Your instructions: Where a record holds a picture, leave the picture out; otherwise repeat every record exactly.

Stored data:
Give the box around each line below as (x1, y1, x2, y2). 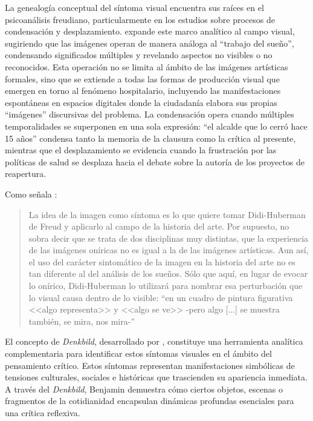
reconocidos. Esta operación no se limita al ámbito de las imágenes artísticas (5, 60, 288, 73)
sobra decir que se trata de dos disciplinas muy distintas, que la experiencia (28, 231, 309, 244)
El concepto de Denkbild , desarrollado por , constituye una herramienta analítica (5, 335, 303, 348)
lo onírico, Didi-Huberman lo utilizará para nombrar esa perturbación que (28, 279, 303, 292)
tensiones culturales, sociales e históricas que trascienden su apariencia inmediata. (5, 371, 308, 383)
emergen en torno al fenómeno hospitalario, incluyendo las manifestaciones (5, 84, 281, 97)
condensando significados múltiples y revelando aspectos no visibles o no (5, 48, 273, 61)
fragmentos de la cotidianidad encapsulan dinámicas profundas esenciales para (5, 394, 294, 407)

Solution to the problem:
Give the box around each line below as (x1, y1, x2, y2). 
reconocidos. Esta operación no se limita al ámbito de las imágenes artísticas (5, 60, 288, 73)
sobra decir que se trata de dos disciplinas muy distintas, que la experiencia (28, 231, 309, 244)
El concepto de Denkbild , desarrollado por , constituye una herramienta analítica (5, 335, 303, 348)
lo onírico, Didi-Huberman lo utilizará para nombrar esa perturbación que (28, 279, 303, 292)
tensiones culturales, sociales e históricas que trascienden su apariencia inmediata. (5, 371, 308, 383)
emergen en torno al fenómeno hospitalario, incluyendo las manifestaciones (5, 84, 281, 97)
condensando significados múltiples y revelando aspectos no visibles o no (5, 48, 273, 61)
fragmentos de la cotidianidad encapsulan dinámicas profundas esenciales para (5, 394, 294, 407)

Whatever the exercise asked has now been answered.